Don't boil, you will be cooking the meat again!, 

Thaw and use a crock on the lowest setting to warm through, the meat is cooked already and is safe to be warmed.

I personally wouldn't want the water over 160° and crocks at the lowest setting may be around 180°

If using a crock, turn on the lowest setting.


----------



## dockman (Feb 26, 2014)

Thanks for all the feedback. Freezer bags and hot water are out I have 40 lbs and will have to use the smoker on location to reheat.


----------



## sqwib (Feb 27, 2014)

Then I would go with steamer pans.

For large events I will use a steamer pan setup.

Add hot water to the water pan, light 1 sterno, I usually only light one sterno canister for a dual setup.

plastic wrap/foil the pan after adding the meat and finishing sauce, warm in the oven at 200° then place back on the steamer pan  













20130518004.JPG



__ sqwib
__ Feb 27, 2014


----------



## demosthenes9 (Feb 28, 2014)

Dockman said:


> Thanks for all the feedback. Freezer bags and hot water are out I have 40 lbs and will have to use the smoker on location to reheat.


If using the smoker to reheat, bring smoker up to 250 - 300, put the PP in aluminum half pans, spritz with some apple juice from a spray bottle or add some finishing sauce, cover with aluminum foil and heat for about an hour.  Have a probe handy to check temps.   Once the PP is up to 165ish, dial the smoker temp down to hold.

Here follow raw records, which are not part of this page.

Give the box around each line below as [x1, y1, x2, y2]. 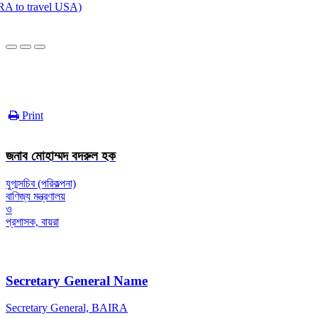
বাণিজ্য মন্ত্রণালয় [6, 190, 65, 202]
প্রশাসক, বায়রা [6, 215, 59, 228]
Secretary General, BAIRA [6, 302, 128, 314]
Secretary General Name [6, 273, 148, 288]
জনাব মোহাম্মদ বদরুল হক [6, 148, 116, 164]
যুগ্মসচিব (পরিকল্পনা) [6, 177, 76, 190]
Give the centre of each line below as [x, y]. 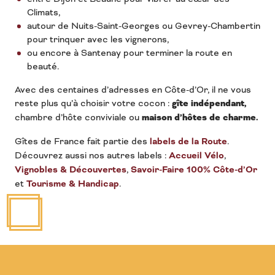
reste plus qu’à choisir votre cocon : [93, 103]
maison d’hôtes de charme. [200, 118]
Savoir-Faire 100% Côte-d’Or [194, 170]
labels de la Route [188, 142]
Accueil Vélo [196, 156]
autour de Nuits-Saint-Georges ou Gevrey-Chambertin [144, 26]
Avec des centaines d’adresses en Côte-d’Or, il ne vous [133, 90]
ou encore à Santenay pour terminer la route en [130, 53]
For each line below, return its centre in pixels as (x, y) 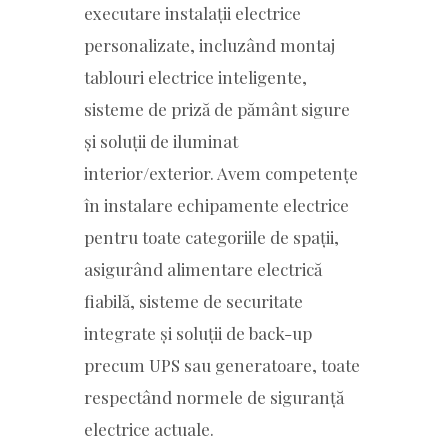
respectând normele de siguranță (214, 396)
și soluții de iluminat (161, 140)
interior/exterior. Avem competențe (221, 172)
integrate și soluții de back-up (198, 332)
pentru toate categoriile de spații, (211, 236)
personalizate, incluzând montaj (209, 44)
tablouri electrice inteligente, (195, 76)
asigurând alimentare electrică (203, 268)
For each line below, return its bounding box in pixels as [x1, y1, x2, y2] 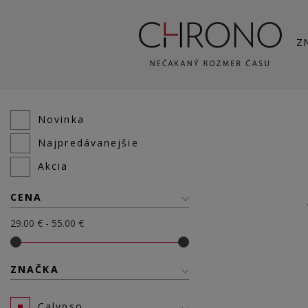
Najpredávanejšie [38, 136, 139, 149]
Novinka [38, 113, 85, 126]
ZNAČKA [10, 263, 59, 276]
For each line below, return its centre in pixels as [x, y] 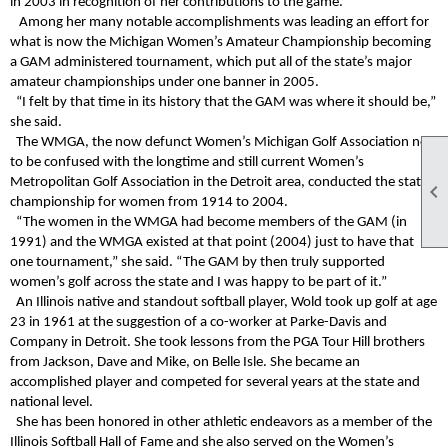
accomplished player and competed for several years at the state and [215, 383]
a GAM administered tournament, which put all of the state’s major [211, 63]
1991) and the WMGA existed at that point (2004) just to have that [212, 243]
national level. [51, 403]
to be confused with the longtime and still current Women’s [187, 163]
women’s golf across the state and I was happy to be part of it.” [198, 283]
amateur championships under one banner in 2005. [164, 83]
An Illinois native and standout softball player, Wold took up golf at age [223, 303]
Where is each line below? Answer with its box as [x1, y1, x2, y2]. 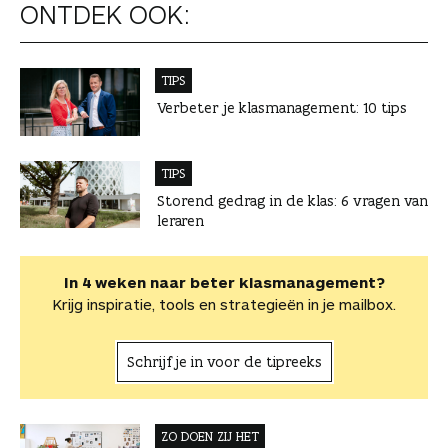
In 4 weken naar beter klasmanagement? [63, 272, 385, 291]
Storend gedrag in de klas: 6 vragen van [157, 190, 428, 210]
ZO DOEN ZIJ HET [161, 427, 259, 445]
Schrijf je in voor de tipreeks [126, 351, 322, 371]
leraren [157, 210, 204, 230]
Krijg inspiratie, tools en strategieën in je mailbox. [52, 294, 396, 313]
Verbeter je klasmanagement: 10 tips [157, 98, 407, 118]
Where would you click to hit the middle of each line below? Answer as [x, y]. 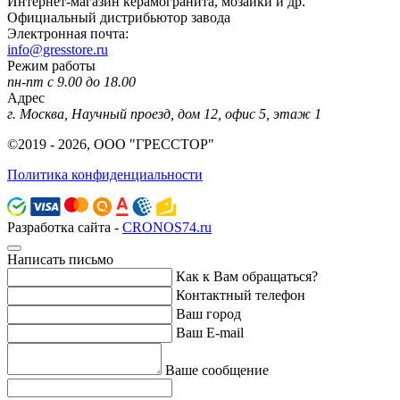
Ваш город [208, 314]
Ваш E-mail [210, 333]
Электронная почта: [68, 34]
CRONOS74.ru [167, 228]
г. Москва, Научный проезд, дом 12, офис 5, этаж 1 [164, 114]
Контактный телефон [241, 296]
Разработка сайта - [65, 228]
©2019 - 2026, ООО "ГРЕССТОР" [111, 145]
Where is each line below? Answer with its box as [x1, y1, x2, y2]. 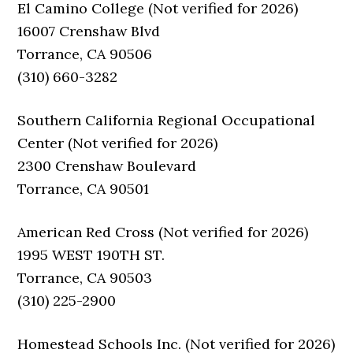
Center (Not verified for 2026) [17, 134, 218, 152]
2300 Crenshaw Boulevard [17, 157, 197, 175]
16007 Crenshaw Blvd [17, 22, 161, 40]
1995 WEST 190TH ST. [17, 246, 165, 264]
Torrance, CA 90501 [17, 180, 150, 198]
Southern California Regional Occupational [17, 111, 316, 129]
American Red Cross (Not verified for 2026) [17, 223, 309, 241]
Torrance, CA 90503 [17, 269, 153, 287]
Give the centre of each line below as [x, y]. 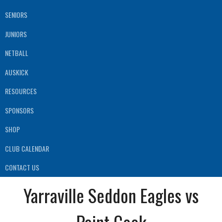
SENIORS [16, 15]
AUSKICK [17, 72]
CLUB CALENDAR [27, 148]
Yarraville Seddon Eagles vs [111, 195]
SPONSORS [19, 110]
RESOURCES [21, 91]
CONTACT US [22, 167]
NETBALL [17, 53]
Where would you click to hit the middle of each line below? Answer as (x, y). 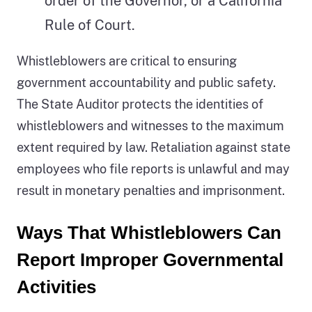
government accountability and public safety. (146, 83)
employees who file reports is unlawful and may (153, 169)
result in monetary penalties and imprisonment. (151, 191)
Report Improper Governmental (150, 260)
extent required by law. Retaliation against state (154, 148)
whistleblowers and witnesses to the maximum (150, 126)
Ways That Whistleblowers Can (149, 233)
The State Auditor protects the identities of (140, 104)
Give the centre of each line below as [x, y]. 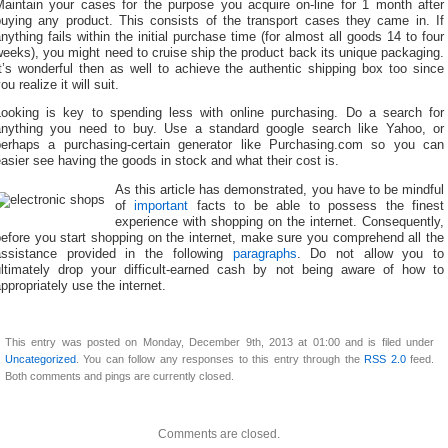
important [161, 205]
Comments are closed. [219, 433]
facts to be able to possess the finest [316, 205]
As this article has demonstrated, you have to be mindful [279, 189]
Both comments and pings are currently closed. [119, 375]
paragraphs [264, 253]
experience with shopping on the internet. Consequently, [279, 221]
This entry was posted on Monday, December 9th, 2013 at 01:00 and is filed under [219, 341]
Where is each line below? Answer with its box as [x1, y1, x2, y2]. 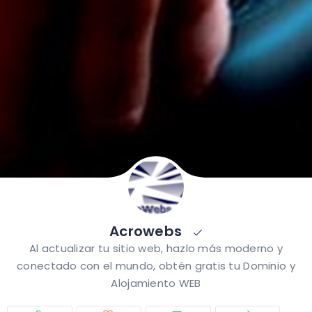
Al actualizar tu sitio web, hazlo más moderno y [29, 240, 283, 256]
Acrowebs [109, 221, 186, 241]
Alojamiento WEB [111, 275, 201, 290]
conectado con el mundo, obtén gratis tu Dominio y [17, 258, 295, 273]
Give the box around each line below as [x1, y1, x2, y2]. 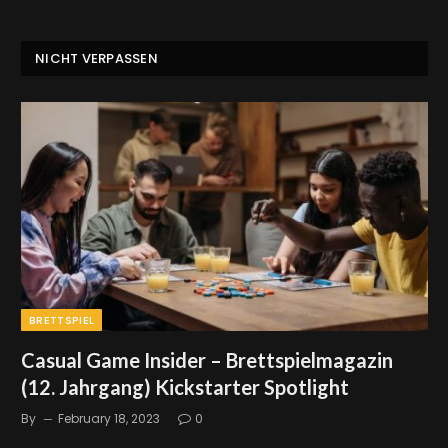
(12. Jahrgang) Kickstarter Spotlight [21, 374, 349, 399]
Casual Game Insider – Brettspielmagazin [21, 347, 393, 372]
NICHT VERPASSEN [35, 48, 158, 68]
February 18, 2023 [58, 409, 160, 427]
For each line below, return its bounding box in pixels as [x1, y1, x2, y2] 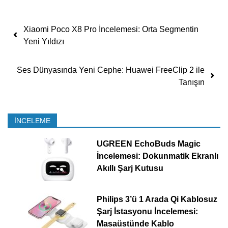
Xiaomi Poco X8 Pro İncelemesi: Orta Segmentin [23, 25, 198, 34]
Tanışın [179, 78, 205, 87]
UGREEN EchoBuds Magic [96, 139, 201, 149]
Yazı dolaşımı [15, 18, 115, 36]
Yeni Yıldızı [23, 37, 64, 46]
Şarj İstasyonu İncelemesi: [96, 207, 198, 216]
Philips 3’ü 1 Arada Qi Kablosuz [96, 195, 217, 204]
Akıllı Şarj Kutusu [96, 164, 163, 173]
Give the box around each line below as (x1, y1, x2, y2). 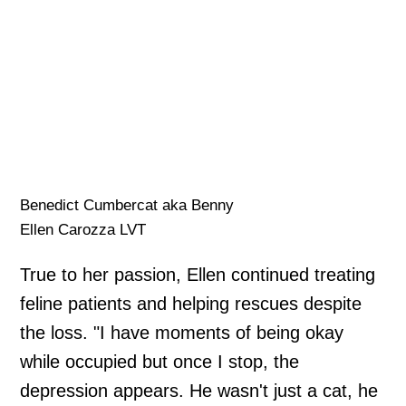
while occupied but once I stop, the (20, 351, 300, 372)
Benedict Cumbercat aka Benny (20, 196, 235, 214)
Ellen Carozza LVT (20, 220, 147, 238)
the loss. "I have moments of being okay (20, 322, 344, 343)
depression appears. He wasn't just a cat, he (20, 380, 379, 401)
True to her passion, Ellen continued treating (20, 264, 376, 285)
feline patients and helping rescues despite (20, 293, 362, 314)
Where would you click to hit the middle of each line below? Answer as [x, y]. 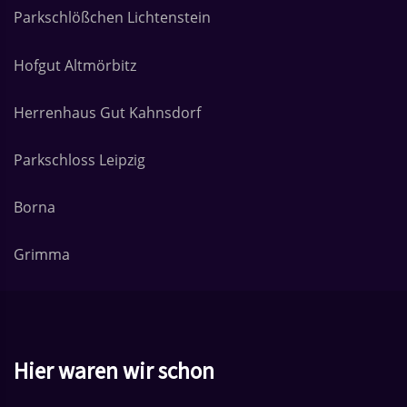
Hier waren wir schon [114, 372]
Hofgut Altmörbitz [75, 65]
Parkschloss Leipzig [79, 159]
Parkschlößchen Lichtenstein [112, 18]
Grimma [42, 255]
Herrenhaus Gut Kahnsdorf [107, 112]
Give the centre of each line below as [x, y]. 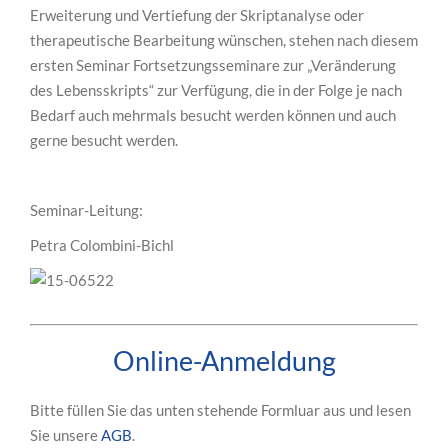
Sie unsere [65, 435]
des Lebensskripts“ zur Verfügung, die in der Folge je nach [216, 90]
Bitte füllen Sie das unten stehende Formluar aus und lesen [220, 410]
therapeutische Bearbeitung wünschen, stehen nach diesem [224, 40]
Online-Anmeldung [224, 361]
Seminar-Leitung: [86, 210]
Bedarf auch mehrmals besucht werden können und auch [213, 115]
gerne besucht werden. [104, 140]
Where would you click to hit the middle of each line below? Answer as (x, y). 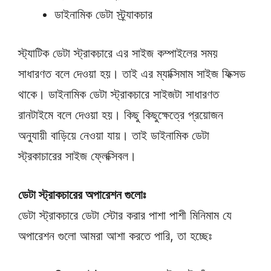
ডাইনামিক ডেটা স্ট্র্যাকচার (103, 14)
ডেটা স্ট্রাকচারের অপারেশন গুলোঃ (82, 194)
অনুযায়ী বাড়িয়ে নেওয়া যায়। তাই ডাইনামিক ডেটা (114, 135)
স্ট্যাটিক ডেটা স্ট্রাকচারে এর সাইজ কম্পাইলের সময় (118, 53)
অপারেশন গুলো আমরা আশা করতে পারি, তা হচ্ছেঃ (115, 236)
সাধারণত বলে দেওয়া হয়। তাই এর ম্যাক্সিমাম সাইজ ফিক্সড (132, 73)
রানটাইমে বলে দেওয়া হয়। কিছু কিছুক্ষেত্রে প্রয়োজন (121, 115)
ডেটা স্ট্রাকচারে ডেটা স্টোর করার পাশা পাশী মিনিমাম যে (125, 215)
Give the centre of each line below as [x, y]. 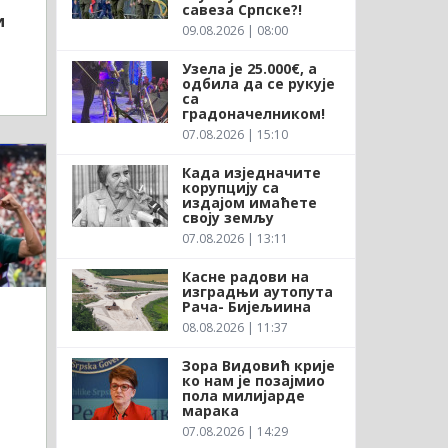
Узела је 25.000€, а [249, 68]
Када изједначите [251, 172]
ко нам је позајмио [253, 380]
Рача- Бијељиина [246, 306]
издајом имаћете [249, 202]
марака [210, 410]
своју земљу [227, 217]
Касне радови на [245, 276]
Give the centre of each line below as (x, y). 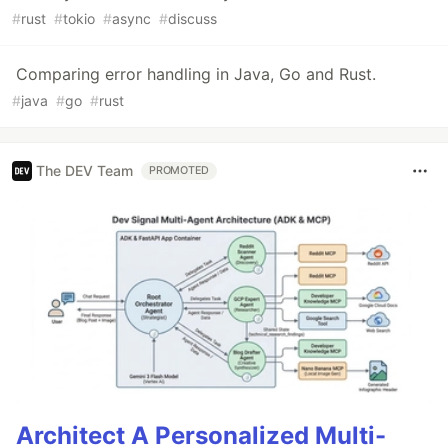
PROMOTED (179, 170)
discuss (192, 18)
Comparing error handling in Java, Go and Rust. (196, 73)
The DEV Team (84, 171)
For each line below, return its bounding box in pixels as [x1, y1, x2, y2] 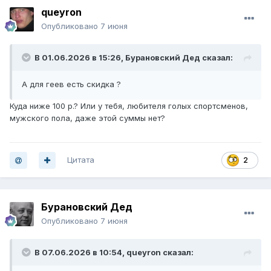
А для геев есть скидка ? [22, 79, 121, 90]
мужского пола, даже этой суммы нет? [10, 113, 165, 123]
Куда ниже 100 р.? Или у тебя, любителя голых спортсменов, [10, 101, 248, 111]
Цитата [67, 155, 94, 165]
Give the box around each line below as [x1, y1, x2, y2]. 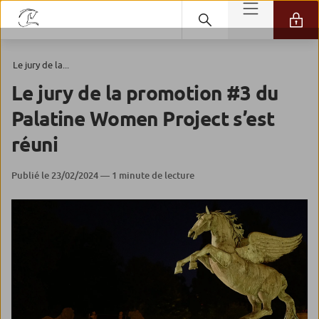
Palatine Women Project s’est [11, 106, 275, 131]
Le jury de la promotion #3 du [11, 80, 278, 105]
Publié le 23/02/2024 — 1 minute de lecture [11, 169, 194, 181]
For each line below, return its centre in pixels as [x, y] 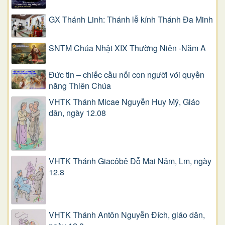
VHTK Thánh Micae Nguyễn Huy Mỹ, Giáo [124, 102]
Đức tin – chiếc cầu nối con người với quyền [127, 75]
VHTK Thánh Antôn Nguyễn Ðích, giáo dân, [127, 215]
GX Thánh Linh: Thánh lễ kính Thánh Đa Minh [131, 19]
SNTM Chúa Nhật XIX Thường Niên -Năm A [127, 48]
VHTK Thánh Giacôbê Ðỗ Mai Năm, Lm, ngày [130, 161]
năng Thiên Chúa [80, 86]
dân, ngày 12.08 [77, 113]
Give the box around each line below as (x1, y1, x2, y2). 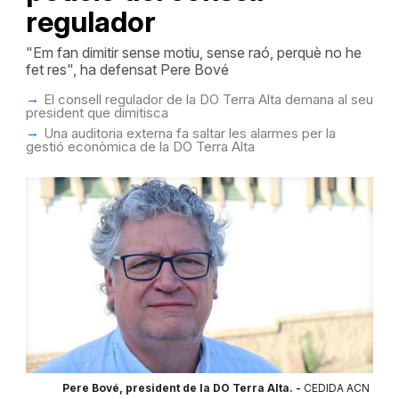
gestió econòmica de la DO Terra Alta (25, 138, 255, 155)
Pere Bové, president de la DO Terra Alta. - (61, 381, 304, 395)
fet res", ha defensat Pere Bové (25, 61, 229, 78)
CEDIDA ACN (303, 381, 370, 395)
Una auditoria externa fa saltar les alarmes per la (43, 125, 336, 142)
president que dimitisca (25, 104, 168, 121)
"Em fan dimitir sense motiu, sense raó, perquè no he (25, 44, 362, 61)
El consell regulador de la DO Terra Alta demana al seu (43, 91, 373, 108)
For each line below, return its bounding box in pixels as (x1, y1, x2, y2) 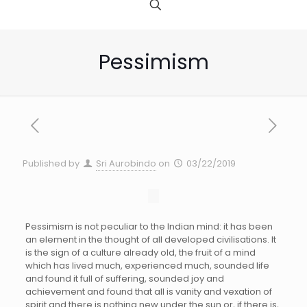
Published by (23, 157, 79, 171)
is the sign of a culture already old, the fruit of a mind (25, 246, 256, 260)
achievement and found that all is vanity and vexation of (25, 285, 272, 299)
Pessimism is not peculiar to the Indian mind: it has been (25, 220, 273, 234)
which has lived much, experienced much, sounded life (25, 259, 269, 273)
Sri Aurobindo (96, 157, 157, 171)
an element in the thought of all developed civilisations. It (25, 233, 276, 247)
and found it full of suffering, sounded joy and (25, 272, 224, 286)
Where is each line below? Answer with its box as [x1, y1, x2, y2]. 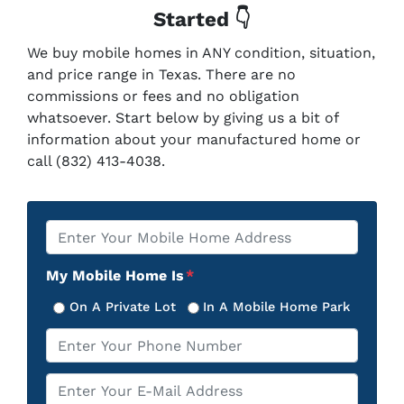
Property [46, 222, 109, 240]
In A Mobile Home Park [203, 299, 351, 315]
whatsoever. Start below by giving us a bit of [27, 109, 338, 127]
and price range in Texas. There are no [27, 66, 296, 84]
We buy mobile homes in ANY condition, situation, [27, 44, 375, 62]
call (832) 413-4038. [27, 152, 165, 170]
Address [46, 243, 105, 262]
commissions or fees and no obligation [27, 87, 299, 106]
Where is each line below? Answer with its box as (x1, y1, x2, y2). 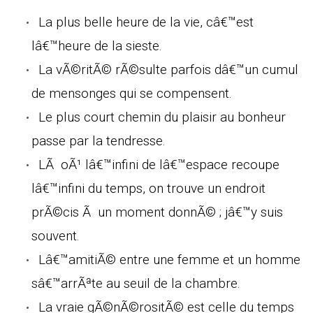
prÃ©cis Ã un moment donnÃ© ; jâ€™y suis (31, 203, 283, 220)
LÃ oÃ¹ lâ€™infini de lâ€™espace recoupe (38, 156, 279, 173)
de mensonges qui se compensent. (31, 85, 232, 101)
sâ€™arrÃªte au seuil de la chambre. (31, 275, 240, 291)
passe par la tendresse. (31, 132, 166, 149)
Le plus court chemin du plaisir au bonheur (38, 108, 286, 125)
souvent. (31, 227, 80, 244)
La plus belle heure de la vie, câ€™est (38, 13, 254, 30)
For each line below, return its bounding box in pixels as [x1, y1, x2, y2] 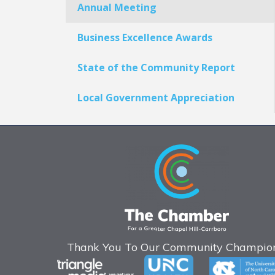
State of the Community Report [77, 60, 235, 74]
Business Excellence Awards [77, 30, 212, 44]
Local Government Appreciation [77, 90, 234, 104]
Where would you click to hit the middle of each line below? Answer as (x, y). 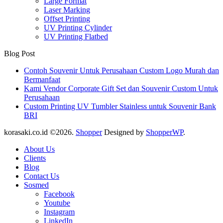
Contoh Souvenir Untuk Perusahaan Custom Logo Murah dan (121, 70)
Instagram (59, 212)
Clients (35, 158)
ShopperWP (165, 132)
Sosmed (36, 185)
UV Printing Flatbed (76, 36)
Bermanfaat (42, 79)
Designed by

Things to be careful of:   While you want some liquid in the pans to keep PP from drying out, you don't want to drown the pork.   Additionally, you don't want to steam the living heck out of the pork either, as it will turn it to mush.

With all that said, what is your actual schedule for that day ?  Reason I ask is that if you might be able to reheat the pork at home then hold it in a cooler until you get onsite.


----------



## jarjarchef (Feb 28, 2014)

As said earlier. Many methods work for reheating. It is the time and temperatures that matter for food safety.

Need to go from 165 in


----------